The Solicitor likes the RICS Neighbour Dispute Service. I hope his client and the other party do too. If you want to know more about it email to drs@rics.org or go to the web page at: www.rics.org/drs

 

Posted by Martin Burns | 0 Comments

Cowboy Builders

I came across an astonishing fact in a “Which” survey this week which said that 2.5 million families in the UK have had disputes with “cowboy builders and decorators” within the last 3 years.

My mate Bob is a builder. (I know what you’re thinking, but it’s true. His name is actually Bob and he is a builder).

Bob refurbished my house last year. I thought his prices were okay and he did a great job. He wasn’t too happy though, when I asked him to enter into a JCT contract for home owner/occupiers before he started work.

“Look”, I said. “I spend a lot of time talking to people who have disputes with their builders. Most of them have no choice but to either let the dispute lie, or suffer the expense and time of going court. All because they didn’t have a written contract with the builder which included a dispute resolution clause”

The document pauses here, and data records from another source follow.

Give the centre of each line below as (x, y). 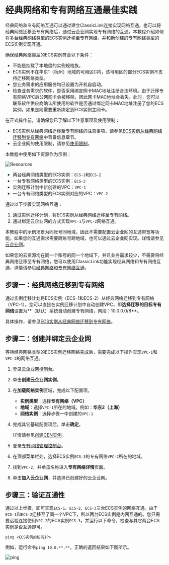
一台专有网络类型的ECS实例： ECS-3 (49, 181)
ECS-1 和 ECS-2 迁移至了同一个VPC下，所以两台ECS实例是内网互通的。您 (78, 514)
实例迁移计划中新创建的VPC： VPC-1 (49, 187)
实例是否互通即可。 (25, 527)
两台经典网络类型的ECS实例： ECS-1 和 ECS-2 (57, 175)
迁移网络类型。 (32, 78)
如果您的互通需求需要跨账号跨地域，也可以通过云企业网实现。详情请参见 (89, 238)
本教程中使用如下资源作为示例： (38, 154)
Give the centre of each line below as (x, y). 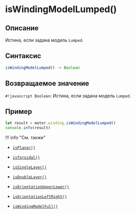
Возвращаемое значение (47, 84)
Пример (19, 112)
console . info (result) (28, 128)
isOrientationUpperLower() (41, 187)
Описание (22, 28)
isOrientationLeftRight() (40, 197)
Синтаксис (23, 56)
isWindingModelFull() (35, 207)
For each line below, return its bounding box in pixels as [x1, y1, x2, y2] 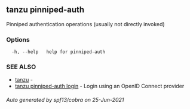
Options [6, 35, 30, 43]
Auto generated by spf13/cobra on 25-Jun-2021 [6, 96, 124, 103]
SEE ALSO [6, 63, 36, 71]
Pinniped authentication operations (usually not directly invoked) [6, 20, 166, 27]
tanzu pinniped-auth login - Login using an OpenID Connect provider [14, 83, 185, 90]
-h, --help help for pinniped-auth [11, 49, 106, 55]
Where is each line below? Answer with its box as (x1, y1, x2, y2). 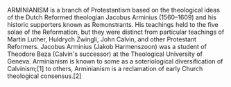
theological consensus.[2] (7, 72, 82, 80)
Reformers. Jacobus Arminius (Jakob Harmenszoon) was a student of (7, 43, 207, 50)
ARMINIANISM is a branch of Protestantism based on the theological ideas (7, 6, 221, 14)
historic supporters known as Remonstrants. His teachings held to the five (7, 21, 219, 28)
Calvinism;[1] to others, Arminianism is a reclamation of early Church (7, 65, 203, 72)
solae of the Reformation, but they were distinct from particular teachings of (7, 28, 225, 36)
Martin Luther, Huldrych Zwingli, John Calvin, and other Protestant (7, 35, 196, 43)
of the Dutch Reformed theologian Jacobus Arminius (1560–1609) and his (7, 13, 217, 21)
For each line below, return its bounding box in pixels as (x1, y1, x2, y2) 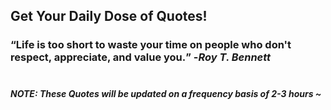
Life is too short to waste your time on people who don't (15, 38, 292, 52)
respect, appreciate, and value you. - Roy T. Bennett (10, 50, 272, 64)
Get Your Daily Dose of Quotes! (10, 8, 208, 25)
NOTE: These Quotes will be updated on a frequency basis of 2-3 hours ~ (10, 87, 322, 99)
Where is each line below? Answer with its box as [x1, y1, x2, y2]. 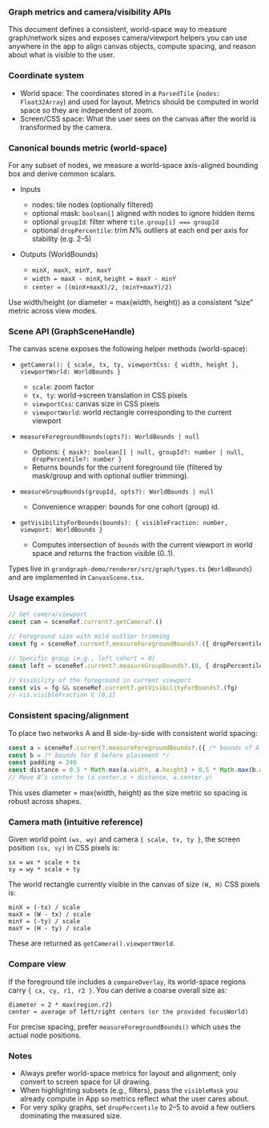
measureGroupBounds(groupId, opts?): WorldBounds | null [19, 488, 215, 496]
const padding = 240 [8, 758, 78, 766]
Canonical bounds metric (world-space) [8, 142, 168, 154]
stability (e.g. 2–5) [31, 234, 92, 243]
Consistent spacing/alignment [8, 710, 130, 722]
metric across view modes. [8, 306, 98, 315]
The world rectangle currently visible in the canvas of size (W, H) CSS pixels [8, 879, 260, 890]
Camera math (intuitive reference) [8, 816, 143, 827]
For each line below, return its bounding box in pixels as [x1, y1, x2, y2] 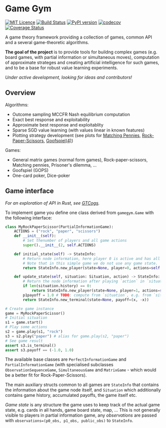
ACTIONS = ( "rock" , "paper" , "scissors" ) [14, 229, 100, 234]
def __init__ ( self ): [14, 233, 56, 239]
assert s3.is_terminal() [5, 343, 56, 348]
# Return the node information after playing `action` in [23, 279, 145, 284]
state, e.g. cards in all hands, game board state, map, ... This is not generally [5, 407, 161, 413]
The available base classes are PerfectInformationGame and [5, 356, 127, 362]
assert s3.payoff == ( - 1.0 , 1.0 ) [5, 347, 74, 352]
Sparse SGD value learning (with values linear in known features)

“ I have had to tell endless people that, if they had entered into a JCT home owner  contract it would be less likely that they would have had a dispute in the first place, Secondly, the contract has a dispute resolution clause which sets out a cheap and quick way to resolve any dispute if one did happen”.

“Imagine it” said I. “If I give this advice out every day and then I have a dispute with my own builder. I would be a laughing stock”.

“But I’m your mate” he said. 

“Exactly” I said

Bob and I didn't have a dispute, but he did fall out with another client, who wasn't his mate.

Bob had nearly finished the job when the client had asked for extra work. They then fell out when Bob gave him the bill.

The amount in dispute was about £4000, and they didn't really want to go to court.  So I gave Bob some information about mediation and the name of a good mediator. He talked this through with his client and they actually agreed to mediate their dispute

And guess what? It was resolved in a matter of hours. Bob and his client are back on friendly terms and it didn't cost them much either.